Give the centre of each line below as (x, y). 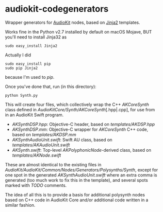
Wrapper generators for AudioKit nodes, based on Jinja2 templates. (73, 22)
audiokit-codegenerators (57, 9)
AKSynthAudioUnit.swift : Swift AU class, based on (62, 140)
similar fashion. (20, 205)
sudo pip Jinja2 (21, 68)
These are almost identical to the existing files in (53, 164)
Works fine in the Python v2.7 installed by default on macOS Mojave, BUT (78, 32)
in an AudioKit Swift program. (34, 115)
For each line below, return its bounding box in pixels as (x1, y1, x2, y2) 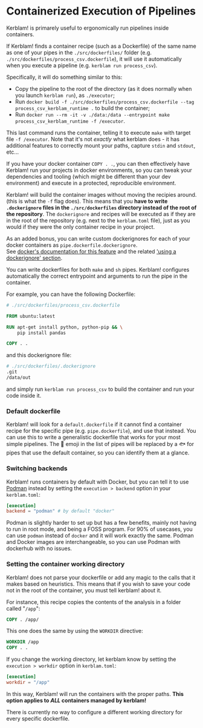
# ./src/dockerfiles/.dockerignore (6, 363, 96, 370)
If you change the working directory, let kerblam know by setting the (6, 655, 176, 663)
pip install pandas (17, 330, 66, 336)
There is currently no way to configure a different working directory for (6, 708, 182, 715)
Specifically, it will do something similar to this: (6, 73, 123, 80)
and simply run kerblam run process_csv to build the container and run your (6, 385, 195, 393)
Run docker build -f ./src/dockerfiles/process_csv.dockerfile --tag (14, 98, 195, 105)
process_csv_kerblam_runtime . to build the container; (14, 104, 150, 111)
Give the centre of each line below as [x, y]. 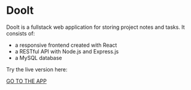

* _Try it_
In the material above, find the line containing "and simply run" and the line containing "process_csv_kerblam_runtime . to", then write out exactly those two lines and every line between them, and nothing more.

* _Your solution_
and simply run kerblam run process_csv to build the container and run your (6, 385, 195, 393)
Run docker build -f ./src/dockerfiles/process_csv.dockerfile --tag (14, 98, 195, 105)
process_csv_kerblam_runtime . to build the container; (14, 104, 150, 111)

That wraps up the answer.